А немцы были совсем рядом с Москвой. Казалось немыслимым, что знакомые дачные места, подмосковные маленькие города заняты немцами: Дмитров, Голицыно, Новый Иерусалим. Наступила «московская паника» (16–17 октября). Все куда-то ехали. Трамваи были не просто переполнены, — люди с сумками ехали сзади, на буферах. В воздухе носились обрывки бумаги и черные, обгоревшие ее клочки. Кто-то с маминой работы позвонил Марии Федоровне и предложил этим же вечером или на следующий день приехать на вокзал, чтобы эвакуироваться вместе с ними, но разве мы могли собраться? Мы остались в Москве. Я не знала, не понимала, чем должен был кончиться для меня приход немцев. Мне было весело. («Петя и Наташа <…> смеялись и радовались <…> Главное, веселы они были потому, что война была под Москвой <…> что все бегут, уезжают куда-то, что вообще происходит что-то необычайное, что всегда радостно для человека, в особенности для молодого» (Война и мир. Т. III, ч. 3, гл. XII). А хорошо, Лев Николаевич Толстой, что ты жил не в наше время, разве позволили бы тебе написать это?

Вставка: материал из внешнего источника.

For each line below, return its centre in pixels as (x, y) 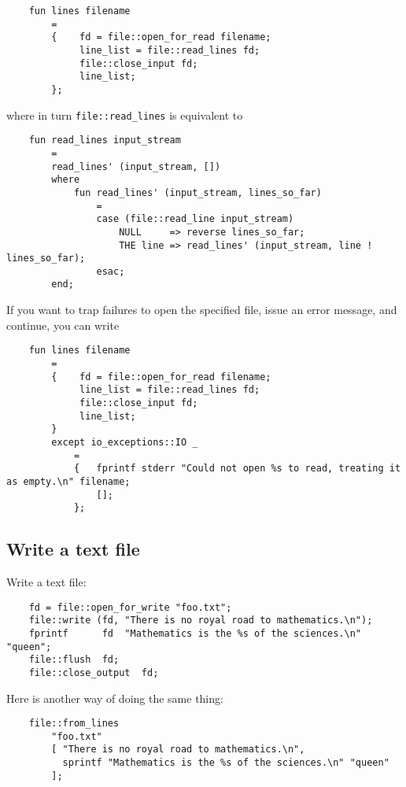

Ирочкина мама Варвара Сергеевна сказала мне, что немцы совсем не страшны, что куда-то они уже пришли и ничего плохого не сделали, а были очень вежливы и доброжелательны. У Варвары Сергеевны муж был русский немец, она тоже не понимала, что для меня это была бы смерть. В один из дней паники к нам пришла Люка — становилось понятно, что она любит сообщать важные новости — и сказала, что живущие наверху, в квартире над нами, родители Сусанны говорят, что сегодня в два часа дня немцы вступают в Москву. Я отчасти в шутку — но все равно большая дура! — стала говорить, что мы (кто «мы»?) будем сражаться у Никитских ворот, и было мне очень интересно и только в самой малой степени жутковато. Я ходила по улицам, вроде бы чтобы достать что-то из еды. Стоял осенний туман, и я часто слышала, как где-то высыпают картошку, и удивлялась немного, откуда она взялась, а позднее сообразила, что это стреляли из зенитных пулеметов.
Последнее, что мы сумели купить в магазине без карточек за время паники, было козинаки из миндаля. Мы стали его есть, но миндаль оказался горьким. Мы все-таки ели, и нам стало плохо: охватила слабость, потемнело в глазах, мы слегли, и нас рвало.
Коммерческие магазины закрылись, а по карточкам не давали почти ничего, кроме хлеба, соли, спичек и мыла. Хлеб давали каждый день, но норма была сокращена: по рабочей карточке вместо 800 давали 600 грамм (из них 200 грамм белого), по служащей вместо 600–500 грамм (100 грамм белого), а по иждивенческой (Марии Федоровны и Натальи Евтихиевны) всего 400 грамм (100 грамм белого), причем к черному хлебу примешивали картошку, она иногда попадалась небольшими кусками. Поскольку я получала персональную пенсию, в домоуправлении мне выдавали карточку служащего.